D’après des sources sécuritaires locales, les rançons demandées pour la libération d’étrangers oscillent généralement entre 4 et 6 millions de dollars. Pour les Nations unies, ces pratiques ne se limitent pas à une simple source de revenus : elles représentent également une stratégie délibérée pour « miner la confiance des populations dans la capacité des États à garantir leur sécurité » et fragiliser les institutions en place.
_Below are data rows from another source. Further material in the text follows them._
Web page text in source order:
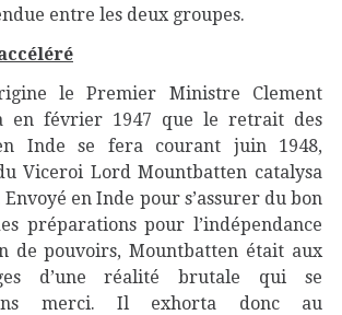
entre les deux groupes.
le Premier Ministre Clement
en février 1947 que le retrait des
Inde se fera courant juin 1948,
Viceroi Lord Mountbatten catalysa
en Inde pour s’assurer du bon
préparations pour l’indépendance
de pouvoirs, Mountbatten était aux
d’une réalité brutale qui se
merci. Il exhorta donc au
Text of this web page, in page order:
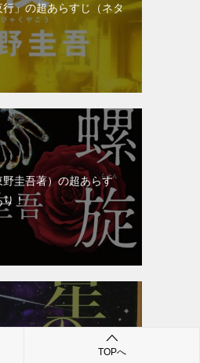
」の超あらすじ（ネタ
圭吾著）の超あらす
り！
絆」の超あらすじ（ネ
TOPへ
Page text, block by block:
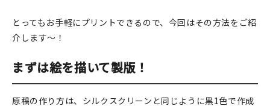
台湾グッズ
在庫限り
とってもお手軽にプリントできるので、今回はその方法をご紹
介します～！
まずは絵を描いて製版！
原稿の作り方は、シルクスクリーンと同じように黒1色で作成
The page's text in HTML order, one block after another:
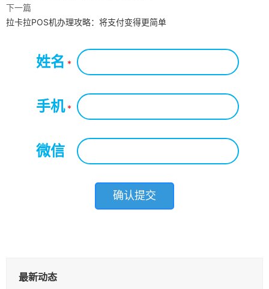
下一篇
拉卡拉POS机办理攻略：将支付变得更简单
姓名 *
手机*
微信
最新动态
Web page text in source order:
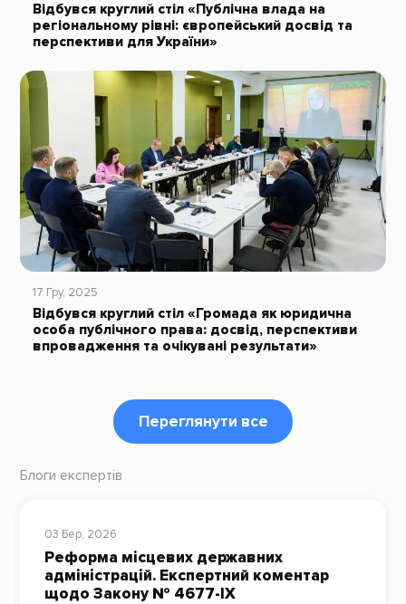
Відбувся круглий стіл «Публічна влада на
регіональному рівні: європейський досвід та
перспективи для України»
17 Гру, 2025
Відбувся круглий стіл «Громада як юридична
особа публічного права: досвід, перспективи
впровадження та очікувані результати»
Переглянути все
Блоги експертів
03 Бер, 2026
Реформа місцевих державних
адміністрацій. Експертний коментар
щодо Закону № 4677-ІХ
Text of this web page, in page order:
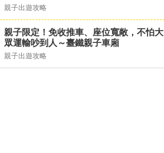
親子出遊攻略
親子限定！免收推車、座位寬敞，不怕大
眾運輸吵到人～臺鐵親子車廂
親子出遊攻略
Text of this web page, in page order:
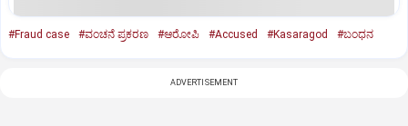
#Fraud case #ವಂಚನೆ ಪ್ರಕರಣ #ಆರೋಪಿ #Accused #Kasaragod #ಬಂಧನ
ADVERTISEMENT
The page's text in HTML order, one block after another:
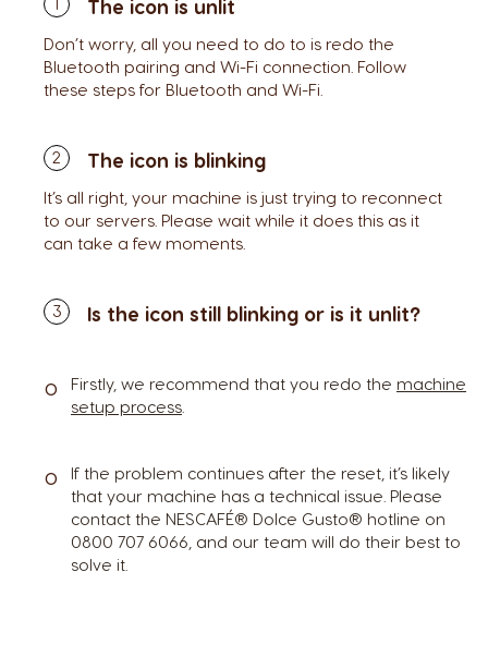
The icon is unlit
Don’t worry, all you need to do to is redo the
Bluetooth pairing and Wi-Fi connection. Follow
these steps for Bluetooth and Wi-Fi.
The icon is blinking
It’s all right, your machine is just trying to reconnect
to our servers. Please wait while it does this as it
can take a few moments.
Is the icon still blinking or is it unlit?
Firstly, we recommend that you redo the machine
setup process
If the problem continues after the reset, it’s likely
that your machine has a technical issue. Please
contact the NESCAFÉ® Dolce Gusto® hotline on
0800 707 6066, and our team will do their best to
solve it.
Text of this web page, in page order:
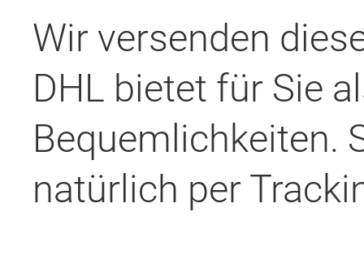
Wir versenden
DHL bietet für Sie
Bequemlichkeiten.
natürlich per
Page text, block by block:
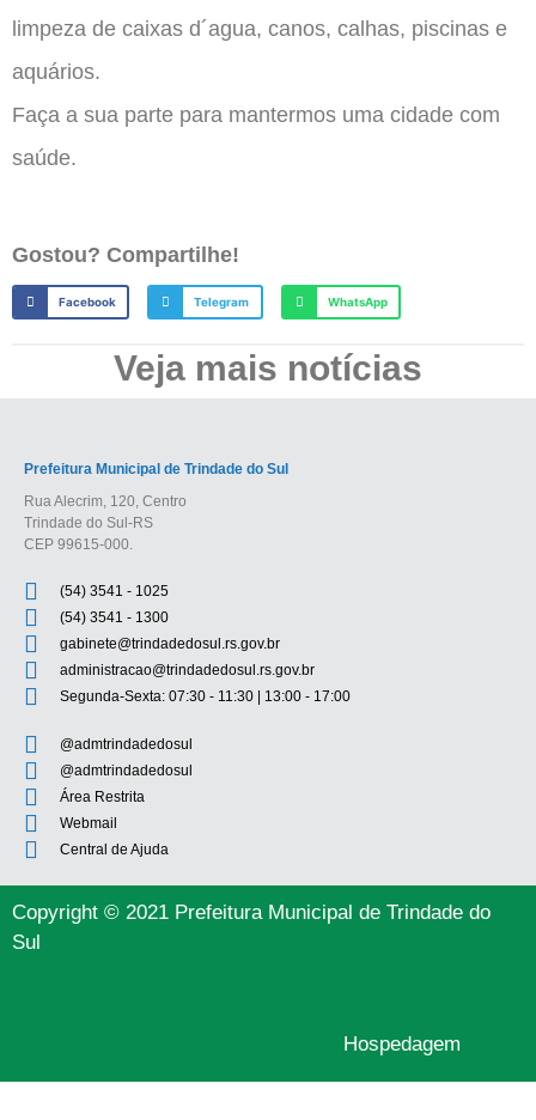
limpeza de caixas d´agua, canos, calhas, piscinas e
aquários.
Faça a sua parte para mantermos uma cidade com
saúde.
Gostou? Compartilhe!
Facebook Telegram WhatsApp
Veja mais notícias
Prefeitura Municipal de Trindade do Sul
Rua Alecrim, 120, Centro
Trindade do Sul-RS
CEP 99615-000.
(54) 3541 - 1025
(54) 3541 - 1300
gabinete@trindadedosul.rs.gov.br
administracao@trindadedosul.rs.gov.br
Segunda-Sexta: 07:30 - 11:30 | 13:00 - 17:00
@admtrindadedosul
@admtrindadedosul
Área Restrita
Webmail
Central de Ajuda
Copyright © 2021 Prefeitura Municipal de Trindade do
Sul
Hospedagem
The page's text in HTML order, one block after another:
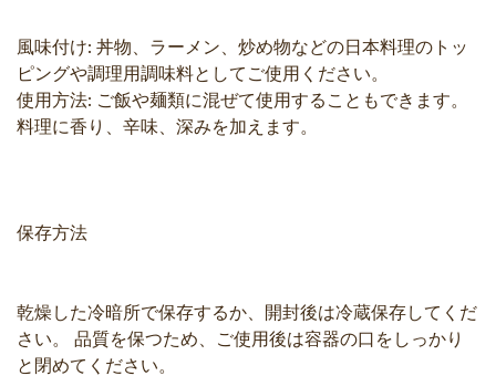
風味付け: 丼物、ラーメン、炒め物などの日本料理のトッ
ピングや調理用調味料としてご使用ください。
使用方法: ご飯や麺類に混ぜて使用することもできます。
料理に香り、辛味、深みを加えます。
保存方法
乾燥した冷暗所で保存するか、開封後は冷蔵保存してくだ
さい。 品質を保つため、ご使用後は容器の口をしっかり
と閉めてください。
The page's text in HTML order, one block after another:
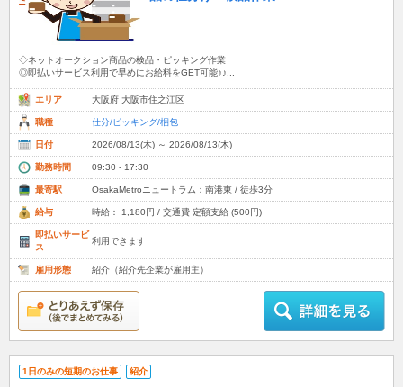
◇ネットオークション商品の検品・ピッキング作業
◎即払いサービス利用で早めにお給料をGET可能♪♪...
エリア 大阪府 大阪市住之江区
職種 仕分/ピッキング/梱包
日付 2026/08/13(木) ～ 2026/08/13(木)
勤務時間 09:30 - 17:30
最寄駅 OsakaMetroニュートラム：南港東 / 徒歩3分
給与 時給： 1,180円 / 交通費 定額支給 (500円)
即払いサービ
ス
利用できます
雇用形態 紹介（紹介先企業が雇用主）
1日のみの短期のお仕事 紹介

Une économie de la terreur qui se professionnalise

Le rapport onusien met en lumière l’évolution des méthodes employées par le JNIM pour sécuriser ses financements. Outre les enlèvements ciblés, le groupe diversifie ses activités criminelles, incluant trafics d’armes, extorsions et taxation des populations locales dans les zones sous son contrôle. Cette diversification reflète une volonté de professionnaliser son modèle économique, rendant les groupes jihadistes moins dépendants des dons extérieurs et plus résilients face aux opérations militaires.

Face à cette escalade, les États de la sous-région multiplient les initiatives pour couper les viviers de financement des organisations terroristes, tout en renforçant la coopération sécuritaire transfrontalière. Cependant, l’ampleur des sommes en jeu et la complexité des réseaux financiers utilisés par ces groupes rendent la lutte particulièrement ardue.